▶ _TO DO_: Would you output the lines from the one containing "Path of the" through the final line of the entries, exactly and with pictures omitted?

▶ _Dataset entries_:
◇ ◇ ◇ ◇ ◇ ◇ ◇
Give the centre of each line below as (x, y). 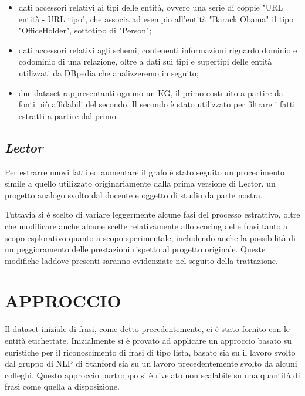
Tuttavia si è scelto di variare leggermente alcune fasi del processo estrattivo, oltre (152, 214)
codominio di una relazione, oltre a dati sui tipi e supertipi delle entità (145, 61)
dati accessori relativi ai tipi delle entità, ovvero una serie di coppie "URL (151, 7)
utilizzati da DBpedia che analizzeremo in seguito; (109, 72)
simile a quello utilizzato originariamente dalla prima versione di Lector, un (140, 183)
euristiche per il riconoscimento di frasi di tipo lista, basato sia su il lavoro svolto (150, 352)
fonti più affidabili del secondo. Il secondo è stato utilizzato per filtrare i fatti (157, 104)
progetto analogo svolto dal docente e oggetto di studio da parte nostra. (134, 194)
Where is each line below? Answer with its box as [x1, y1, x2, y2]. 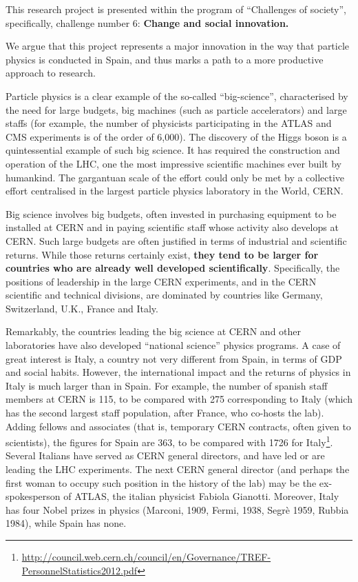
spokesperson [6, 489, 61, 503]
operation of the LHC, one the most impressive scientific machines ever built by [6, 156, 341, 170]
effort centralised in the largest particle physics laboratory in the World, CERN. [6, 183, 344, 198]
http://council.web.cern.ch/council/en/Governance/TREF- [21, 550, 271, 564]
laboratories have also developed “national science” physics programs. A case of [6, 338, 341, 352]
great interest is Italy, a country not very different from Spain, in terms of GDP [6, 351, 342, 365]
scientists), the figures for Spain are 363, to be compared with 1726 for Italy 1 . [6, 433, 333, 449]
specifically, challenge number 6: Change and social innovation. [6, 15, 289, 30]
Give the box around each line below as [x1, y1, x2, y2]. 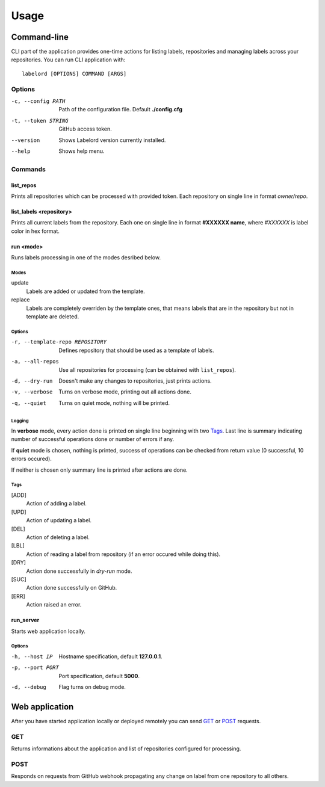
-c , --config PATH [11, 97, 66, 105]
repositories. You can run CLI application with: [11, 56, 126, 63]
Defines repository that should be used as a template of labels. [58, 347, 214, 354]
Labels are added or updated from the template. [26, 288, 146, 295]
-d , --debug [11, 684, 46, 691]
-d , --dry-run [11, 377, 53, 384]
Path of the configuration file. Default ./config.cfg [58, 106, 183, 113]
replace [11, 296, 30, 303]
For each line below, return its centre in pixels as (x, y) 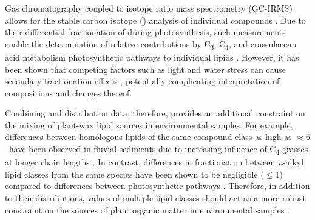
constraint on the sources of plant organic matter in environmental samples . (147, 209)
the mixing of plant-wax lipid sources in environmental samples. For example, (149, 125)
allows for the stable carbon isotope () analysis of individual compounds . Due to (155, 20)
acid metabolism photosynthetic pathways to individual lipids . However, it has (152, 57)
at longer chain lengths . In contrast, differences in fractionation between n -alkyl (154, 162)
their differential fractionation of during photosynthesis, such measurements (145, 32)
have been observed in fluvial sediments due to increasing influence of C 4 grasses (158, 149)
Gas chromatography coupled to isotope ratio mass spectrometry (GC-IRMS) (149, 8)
◇ ◇ ◇ ◇ ◇ ◇ ◇
▶ _WRITTEN RESPONSE_:
Path of the configuration file. Default ./config.cfg [58, 106, 183, 113]
replace [11, 296, 30, 303]
For each line below, return its centre in pixels as (x, y) 
constraint on the sources of plant organic matter in environmental samples . (147, 209)
the mixing of plant-wax lipid sources in environmental samples. For example, (149, 125)
allows for the stable carbon isotope () analysis of individual compounds . Due to (155, 20)
acid metabolism photosynthetic pathways to individual lipids . However, it has (152, 57)
at longer chain lengths . In contrast, differences in fractionation between n -alkyl (154, 162)
their differential fractionation of during photosynthesis, such measurements (145, 32)
have been observed in fluvial sediments due to increasing influence of C 4 grasses (158, 149)
Gas chromatography coupled to isotope ratio mass spectrometry (GC-IRMS) (149, 8)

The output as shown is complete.